Why strncpy() is not respecting the given size_t n which is 10 in temp2?

Question

This problem is blowing my mind...Can anyone please sort out the problem because i have already wasted hours on this.. ;(

#include <stdio.h>
#include <string.h>
int main(){

  char string[] = "Iam pretty much big string.";
  char temp1[50];
  char temp2[10];

  // strcpy() and strncpy()
   strcpy(temp1, string);
   printf("%s\n", temp1);

  strncpy(temp2, temp1, 10);
  printf("%s\n", temp2);
  return 0;
}

Result

Iam pretty much big string.
Iam prettyIam pretty much big string.

Expected Result:

Iam pretty much big string.
Iam pretty

Answer 1

The address of temp2 is just before the address of temp1 and because you do not copy the final 0, the printf will continue printing after the end of temp2.

As time as you do not insert the 0, the result of printf is undefined.

Answer 2

You invoke Undefined Behavior attempting to print temp2 as temp2 is not nul-terminated. From man strncpy:

"Warning: If there is no null byte among the first n bytes of src, the string placed in dest will not be null-terminated." (emphasis in original)

See also C11 Standard - 7.24.2.4 The strncpy function (specifically footnote: 308)

So temp2 is not nul-terminated.

Answer 3

Citation of the appropriate [strncpy] tag on Stack Overflow https://stackoverflow.com/tags/strncpy/info, which may help you to understand what happens exactly:

---

This function is not recommended to use for any purpose, neither in C nor C++. It was never intended to be a "safe version of strcpy" but is often misused for such purposes. It is in fact considered to be much more dangerous than strcpy, since the null termination mechanism of strncpy is not intuitive and therefore often misunderstood. This is because of the following behavior specified by ISO 9899:2011 7.24.2.4:

char *strncpy(char * restrict s1, 
     const char * restrict s2, 
     size_t n);

/--/

3 If the array pointed to by s2 is a string that is shorter than n characters, null characters are appended to the copy in the array pointed to by s1, until n characters in all have been written.

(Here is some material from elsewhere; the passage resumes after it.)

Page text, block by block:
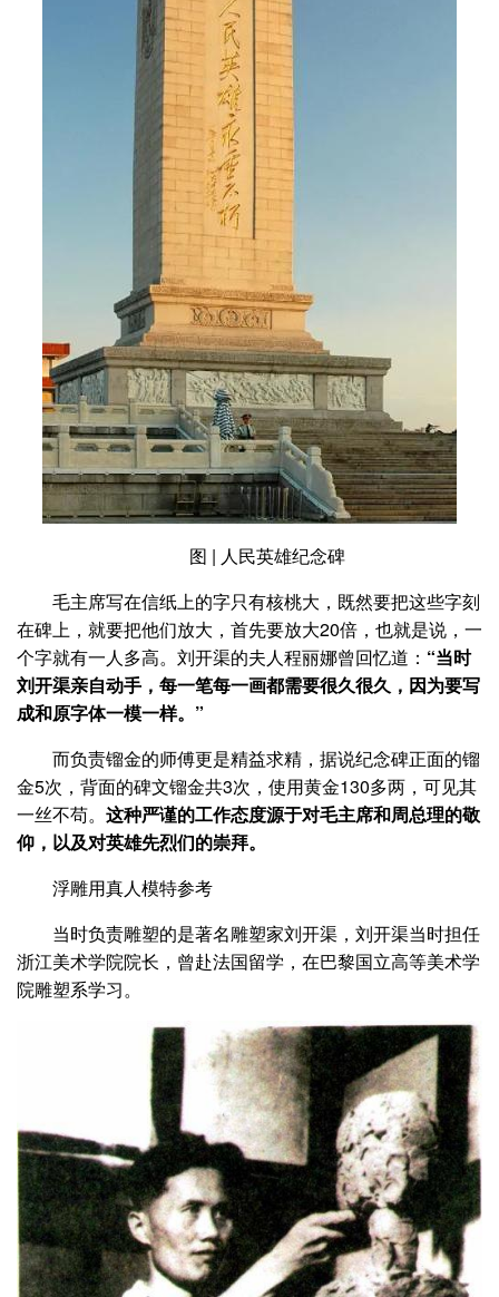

A very common mistake is to pass an s2 which is exactly as many characters as the n parameter, in which case s1 will not get null terminated. That is: strncpy(dst, src, strlen(src));

/* MCVE of incorrect use of strncpy */
#include <string.h>
#include <stdio.h>

int main (void)
{
  const char* STR = "hello";
  char buf[] = "halt and catch fire";
  strncpy(buf, STR, strlen(STR));
  puts(buf); // prints "helloand catch fire"
  return 0;
}

Recommended practice in C is to check the buffer size in advance and then use strcpy(), alternatively memcpy(). Recommended practice in C++ is to use std::string instead.

Answer 4

The strncpy function is respecting the 10 byte limit you're giving it.

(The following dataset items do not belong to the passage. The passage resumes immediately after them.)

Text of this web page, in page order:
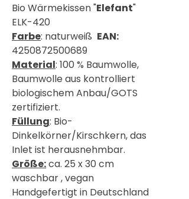
Bio Wärmekissen "Elefant"
ELK-420
Farbe: naturweiß EAN:
4250872500689
Material: 100 % Baumwolle,
Baumwolle aus kontrolliert
biologischem Anbau/GOTS
zertifiziert.
Füllung: Bio-
Dinkelkörner/Kirschkern, das
Inlet ist herausnehmbar.
Größe:ca. 25 x 30 cm
waschbar , vegan
Handgefertigt in Deutschland

It copies the first 10 bytes from string to temp2. None of those 10 bytes is a null byte, and the size of temp2 is 10, so there are no null bytes in temp2. When you then pass temp2 to printf, it reads past the end of the array invoking undefined behavior.

You would need to set the size given to strncpy to the array size - 1, then manually add the null byte to the end.

strncpy(temp2, temp1, sizeof(temp2)-1);
temp2[sizeof(temp2)-1] = 0;

Answer 5

From the manpage for strncpy():

Warning: If there is no null byte among the first n bytes of src, the string placed in dest will not be null-terminated.

Either your input is shorter than the supplied length, you add the terminating null byte yourself, or it won't be there. printf() expects the string to be properly null terminated, and thus overruns your allocated buffer.

This only goes to show that the n variants of many standard functions are by no means safe. You must read their respective man pages, and specifically look for what they do when the supplied length does not suffice.